Disciplina: Intervenção do Estado na Propriedade

Aluno: Augusto Teixeira Modesto

Unidade Única. Tarefa 1.1.

Analise a situação hipotética Eduardo é proprietário de um imóvel urbano não edificado no


Município de Cururupu, Maranhão. O Plano Diretor da cidade delimita que, na área onde se
localiza o imóvel de Eduardo, só podem ser construídos imóveis residenciais. Mas em
desacordo com a norma, Eduardo decide construir um imóvel comercial. Notificado a mudar
a destinação dada ao imóvel, Eduardo se mantém inerte.
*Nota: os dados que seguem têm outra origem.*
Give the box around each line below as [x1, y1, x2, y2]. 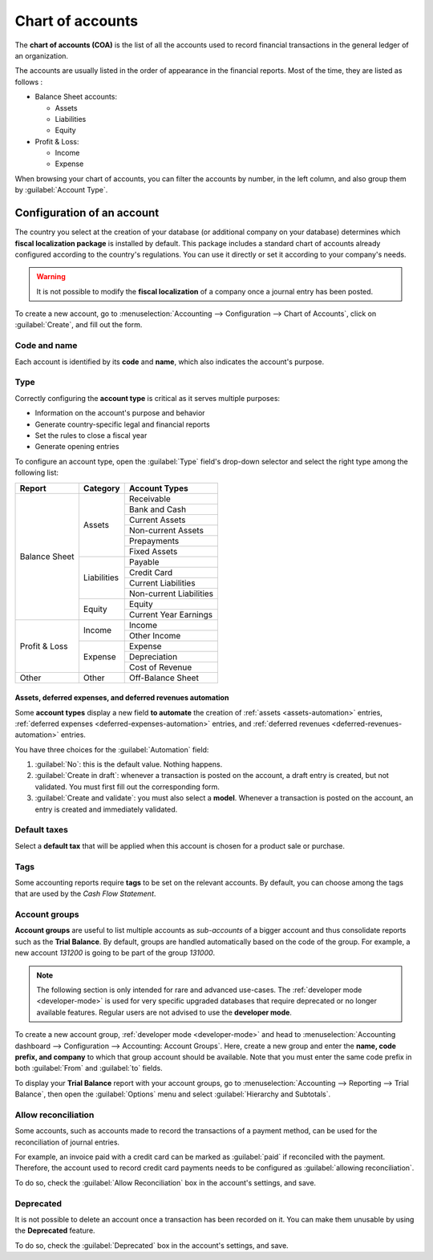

Novamente notificado, Eduardo se
mantém interne. Pesquisando mais a fundo, o Poder Público descobre que, no ponto
comercial de Eduardo, há vendas de drogas e prostituição. O local é denominado por
populares que ali moram como “cracolândia”. Eduardo é novamente notificado, no sentido de
dar uma função social lícita ao imóvel, cumprindo o plano diretor e exterminando as
atividades ilícitas ali praticadas. Eduardo se mantém inerte. O Poder Público decide
desapropriar o imóvel sem pagamento de indenização.

Diante da situação hipotética, responda:


(1) É possível a desapropriação de imóvel urbano pelo não cumprimento de da
função social? Fundamente.

Segundo os juristas Marcelo Novelino e Dirley da Cunha, o desenvolvimento e expansão


social da cidade e o bem-estar de seus habitantes depende basicamente do cumprimento da
função social da propriedade urbana, que se verifica quando esta atende às exigências
fundamentais de ordenação da cidade expressas no plano diretor.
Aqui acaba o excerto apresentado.